What you are asked to do — In the listing below, find the line with "Undertaking a unitary" and the line with "For negative values of [45, 122]". Repeat those two lines and all lines between them exactly.

Available data —
━━━━━━

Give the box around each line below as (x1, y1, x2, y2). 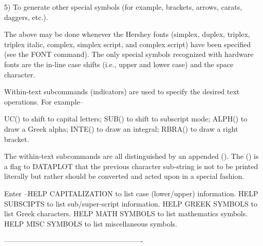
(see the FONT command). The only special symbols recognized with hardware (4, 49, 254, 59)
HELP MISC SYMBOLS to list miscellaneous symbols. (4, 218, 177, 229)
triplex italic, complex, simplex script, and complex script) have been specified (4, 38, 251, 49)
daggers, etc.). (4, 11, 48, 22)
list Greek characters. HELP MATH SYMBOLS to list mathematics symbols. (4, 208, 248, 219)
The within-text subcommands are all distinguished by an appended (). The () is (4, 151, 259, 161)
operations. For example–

━━━━━━

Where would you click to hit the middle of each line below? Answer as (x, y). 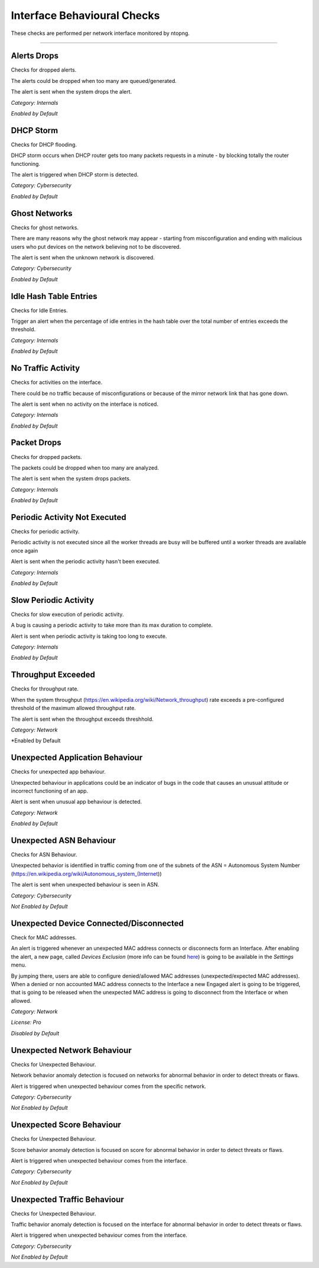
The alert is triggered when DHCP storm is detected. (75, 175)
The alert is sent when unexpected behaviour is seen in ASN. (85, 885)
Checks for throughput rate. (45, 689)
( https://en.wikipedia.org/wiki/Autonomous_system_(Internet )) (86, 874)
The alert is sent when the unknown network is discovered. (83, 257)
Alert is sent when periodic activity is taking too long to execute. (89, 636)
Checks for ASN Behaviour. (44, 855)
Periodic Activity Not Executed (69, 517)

━━━━━━

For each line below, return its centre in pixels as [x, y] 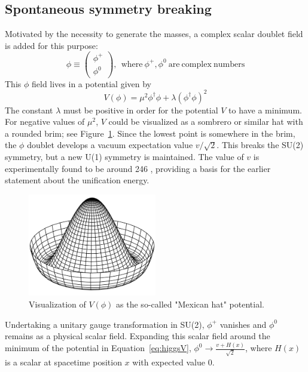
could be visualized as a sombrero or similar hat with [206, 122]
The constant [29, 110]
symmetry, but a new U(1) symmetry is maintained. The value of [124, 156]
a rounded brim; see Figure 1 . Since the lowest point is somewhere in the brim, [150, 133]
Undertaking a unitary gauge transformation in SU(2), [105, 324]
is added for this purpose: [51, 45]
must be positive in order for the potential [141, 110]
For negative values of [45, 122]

━━━━━━

Task result —
Undertaking a unitary gauge transformation in SU(2), [105, 324]
is added for this purpose: [51, 45]
must be positive in order for the potential [141, 110]
For negative values of [45, 122]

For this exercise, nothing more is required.